Each entry must be given again exactly as it appears, with images excluded.

**MATERIAL SUPPLIED:**
--------------------------------
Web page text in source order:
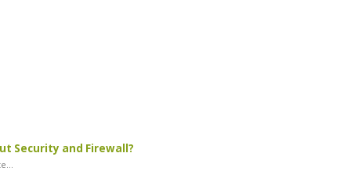
Security and Firewall?
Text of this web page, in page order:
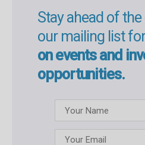
Stay ahead of
our mailing list
on events and
opportunities.
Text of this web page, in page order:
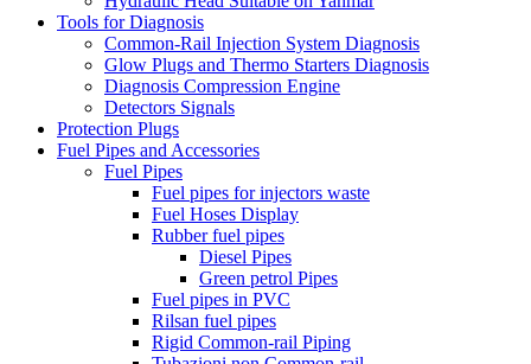
Tools for Diagnosis
Common-Rail Injection System Diagnosis
Glow Plugs and Thermo Starters Diagnosis
Diagnosis Compression Engine
Detectors Signals
Protection Plugs
Fuel Pipes and Accessories
Fuel Pipes
Fuel pipes for injectors waste
Fuel Hoses Display
Rubber fuel pipes
Diesel Pipes
Green petrol Pipes
Fuel pipes in PVC
Rilsan fuel pipes
Rigid Common-rail Piping
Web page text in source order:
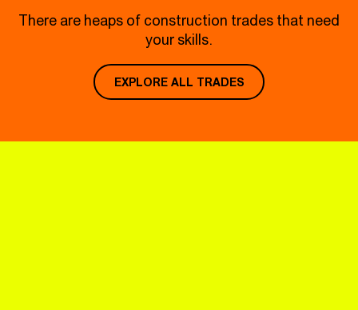
There are heaps of construction trades that need
your skills.
EXPLORE ALL TRADES
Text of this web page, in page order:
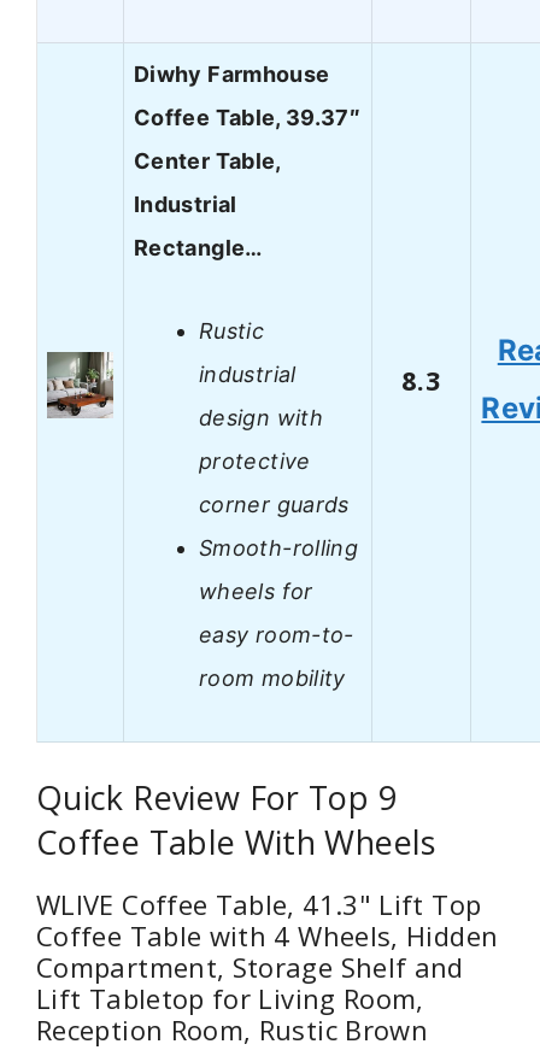
Diwhy Farmhouse
Coffee Table, 39.37″
Center Table,
Industrial
Rectangle…
Rustic
industrial
design with
protective
corner guards
Smooth-rolling
wheels for
easy room-to-
room mobility
8.3
Quick Review For Top 9
Coffee Table With Wheels
WLIVE Coffee Table, 41.3" Lift Top
Coffee Table with 4 Wheels, Hidden
Compartment, Storage Shelf and
Lift Tabletop for Living Room,
Reception Room, Rustic Brown
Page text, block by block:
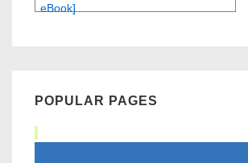
eBook]
POPULAR PAGES
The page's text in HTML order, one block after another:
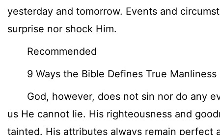
yesterday and tomorrow. Events and
surprise nor shock Him.
Recommended
9 Ways the Bible Defines True Manliness
God, however, does not sin nor do any
us He cannot lie. His righteousness and
tainted. His attributes always remain perfect
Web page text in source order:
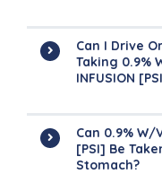
Can I Drive
Taking 0.9%
INFUSION
Can 0.9% W/
[PSI] Be
Stomach?
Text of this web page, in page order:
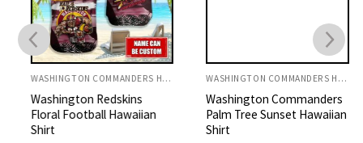
WASHINGTON COMMANDERS HAWAIIAN SHIRT
Washington Redskins
Floral Football Hawaiian
Shirt
WASHINGTON COMMANDERS HAWAIIAN SHIRT
Washington Commanders
Palm Tree Sunset Hawaiian
Shirt
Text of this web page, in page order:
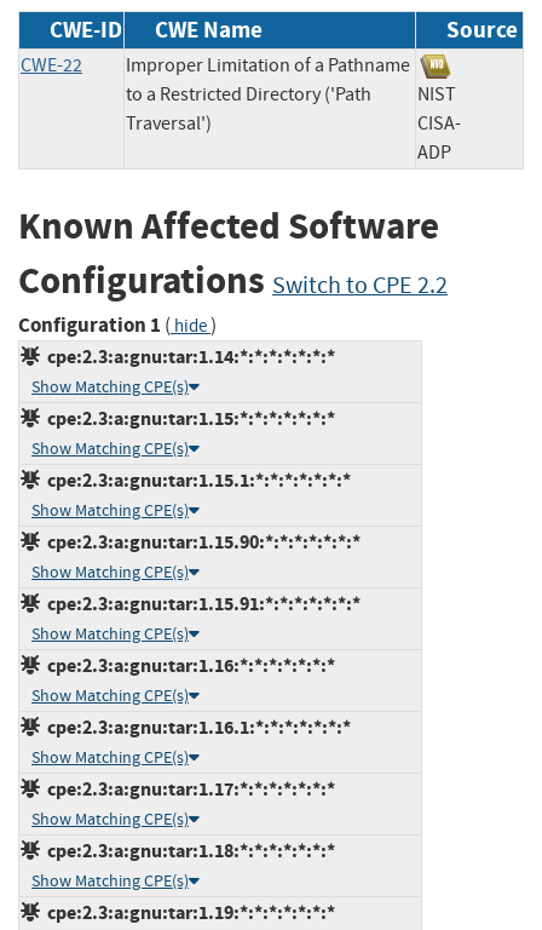
CWE-ID CWE Name Source
CWE-22
Improper Limitation of a Pathname
to a Restricted Directory ('Path
Traversal')
NIST
CISA-
ADP
Known Affected Software
Configurations Switch to CPE 2.2
Configuration 1 ( hide)
cpe:2.3:a:gnu:tar:1.14:*:*:*:*:*:*:*
Show Matching CPE(s)
cpe:2.3:a:gnu:tar:1.15:*:*:*:*:*:*:*
Show Matching CPE(s)
cpe:2.3:a:gnu:tar:1.15.1:*:*:*:*:*:*:*
Show Matching CPE(s)
cpe:2.3:a:gnu:tar:1.15.90:*:*:*:*:*:*:*
Show Matching CPE(s)
cpe:2.3:a:gnu:tar:1.15.91:*:*:*:*:*:*:*
Show Matching CPE(s)
cpe:2.3:a:gnu:tar:1.16:*:*:*:*:*:*:*
Show Matching CPE(s)
cpe:2.3:a:gnu:tar:1.16.1:*:*:*:*:*:*:*
Show Matching CPE(s)
cpe:2.3:a:gnu:tar:1.17:*:*:*:*:*:*:*
Show Matching CPE(s)
cpe:2.3:a:gnu:tar:1.18:*:*:*:*:*:*:*
Show Matching CPE(s)
cpe:2.3:a:gnu:tar:1.19:*:*:*:*:*:*:*
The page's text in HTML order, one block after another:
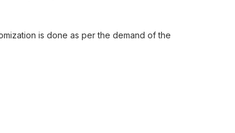
is done as per the demand of the
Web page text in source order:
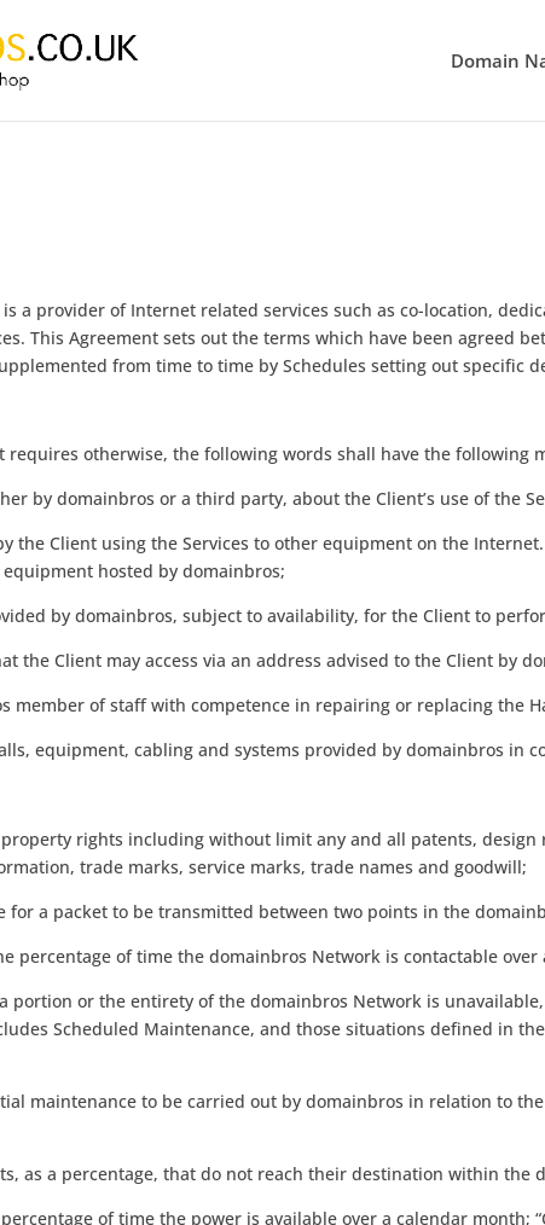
--------------------------------
**EXPECTED ANSWER:**
Web page text in source order:
Security and Firewall?
Text of this web page, in page order:
Stay ahead of
our mailing list
on events and
opportunities.
Text of this web page, in page order:
Tools for Diagnosis
Common-Rail Injection System Diagnosis
Glow Plugs and Thermo Starters Diagnosis
Diagnosis Compression Engine
Detectors Signals
Protection Plugs
Fuel Pipes and Accessories
Fuel Pipes
Fuel pipes for injectors waste
Fuel Hoses Display
Rubber fuel pipes
Diesel Pipes
Green petrol Pipes
Fuel pipes in PVC
Rilsan fuel pipes
Rigid Common-rail Piping
Web page text in source order:
There are heaps of construction trades that need
your skills.
EXPLORE ALL TRADES
Text of this web page, in page order:
Diwhy Farmhouse
Coffee Table, 39.37″
Center Table,
Industrial
Rectangle…
Rustic
industrial
design with
protective
corner guards
Smooth-rolling
wheels for
easy room-to-
room mobility
8.3
Quick Review For Top 9
Coffee Table With Wheels
WLIVE Coffee Table, 41.3" Lift Top
Coffee Table with 4 Wheels, Hidden
Compartment, Storage Shelf and
Lift Tabletop for Living Room,
Reception Room, Rustic Brown
Page text, block by block:
eBook]
POPULAR PAGES
The page's text in HTML order, one block after another:
yesterday and tomorrow. Events and
surprise nor shock Him.
Recommended
9 Ways the Bible Defines True Manliness
God, however, does not sin nor do any
us He cannot lie. His righteousness and
tainted. His attributes always remain perfect
Web page text in source order:
Can I Drive
Taking 0.9%
INFUSION
Can 0.9% W/
[PSI] Be
Stomach?
Text of this web page, in page order:
WASHINGTON COMMANDERS HAWAIIAN SHIRT
Washington Redskins
Floral Football Hawaiian
Shirt
WASHINGTON COMMANDERS HAWAIIAN SHIRT
Washington Commanders
Palm Tree Sunset Hawaiian
Shirt
Text of this web page, in page order:
CWE-ID CWE Name Source
CWE-22
Improper Limitation of a Pathname
to a Restricted Directory ('Path
Traversal')
NIST
CISA-
ADP
Known Affected Software
Configurations Switch to CPE 2.2
Configuration 1 ( hide)
cpe:2.3:a:gnu:tar:1.14:*:*:*:*:*:*:*
Show Matching CPE(s)
cpe:2.3:a:gnu:tar:1.15:*:*:*:*:*:*:*
Show Matching CPE(s)
cpe:2.3:a:gnu:tar:1.15.1:*:*:*:*:*:*:*
Show Matching CPE(s)
cpe:2.3:a:gnu:tar:1.15.90:*:*:*:*:*:*:*
Show Matching CPE(s)
cpe:2.3:a:gnu:tar:1.15.91:*:*:*:*:*:*:*
Show Matching CPE(s)
cpe:2.3:a:gnu:tar:1.16:*:*:*:*:*:*:*
Show Matching CPE(s)
cpe:2.3:a:gnu:tar:1.16.1:*:*:*:*:*:*:*
Show Matching CPE(s)
cpe:2.3:a:gnu:tar:1.17:*:*:*:*:*:*:*
Show Matching CPE(s)
cpe:2.3:a:gnu:tar:1.18:*:*:*:*:*:*:*
Show Matching CPE(s)
cpe:2.3:a:gnu:tar:1.19:*:*:*:*:*:*:*
The page's text in HTML order, one block after another:
is done as per the demand of the
Web page text in source order:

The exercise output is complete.